Question

In this article, (toward the end in the 'Windows Communication Foundation' section) the author suggests that a one way transmission in WCF is essentially UDP. Is this correct? Should I assume based off the content of this article that marking my service ops as 'one way' means I'm using UDP?

Furthermore, he's suggesting using UDP in conjunction with WS-ReliableMessaging to negate the need to write those aspects of the transport protocol yourself... Ok, but if I want to leverage the performance benefits of UDP in a situation that warrants it, I should, as per this article's suggestion, just use 'one way' and WS-ReliableMessaging and I'm good to go!? Sounds a little far fetched to me...

So what's the deal here? What are the caveats of what this article is suggesting?

Was it helpful?

Solution

No, you are misunderstanding the article.
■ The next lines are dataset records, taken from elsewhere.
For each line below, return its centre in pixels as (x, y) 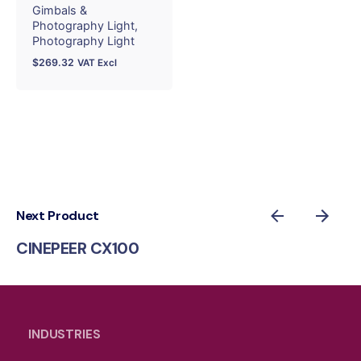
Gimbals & (60, 10)
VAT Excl (97, 63)
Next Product (58, 216)
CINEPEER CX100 (77, 249)
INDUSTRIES (64, 334)

The article is saying two different things:

  1. WCF one way operations are somewhat analogous to UDP datagrams.

  2. WS-ReliableMessaging could be implemented on top of UDP if desired.

Even one way operations require acknowledgements, retransmissions, and the like to make them reliable.

OTHER TIPS

From the article you mentioned:

WCF exposes multiple network protocols (most notably TCP) and is extensible to other network protocols by writing a WCF transport channel. WCF supports UDP through its extensibility model, and the code for a basic UDP channel will be provided as a code sample in the WinFX® SDK.

They're using a UDP transport in their setup so in their situation, yes. If you have a service using a TCP-based transport then one way communication would not be UDP.

And further down in the article:

The WCF-based implementation of UDP is a one-way channel

So they are really only talking about how UDP in WCF is implemented, and not WCF in general.

WS-ReliableMessaging relies on the receiver sending acknowledgments ('acks') back to the sender. Otherwise the sender would have no way of knowing whether the message needed resending. In TCP, this is built into the transport protocol (that's one of the differences between TCP and UDP).

In UDP, you are forgoing the 'overhead' of TCP, but if you need reliable messaging your server is still sending something back to the client.

Actually, if you read that section of the article a bit more closely, you'll see that there's a fair bit more to it than just using one-way messaging and WS-ReliableMessaging. You also have to add a UDP binding element (.e.g, bindingElements.Add(new UdpTransportBindingElement());), and other similar things. If you don't add those things, you're still gonna be using TCP.

As an additional note, my suspicion is that you'd need to indulge yourself in some pretty sophisticated benchmarks before you could conclude that UDP is actually going to have higher performance than TCP for web services. I haven't done these tests myself, but my suspicion is that by the time your soap.udp:// binding gets done adding all the reliable messaging bits and what-not to your service, you're going to have pretty much all the same overhead as TCP. I suspect that the reason UDP is available as a transport binding is not because of any superior performance characteristics, but to provide an alternative for the corner case of scenarios where TCP (for whatever bizarre environmental reason) isn't available.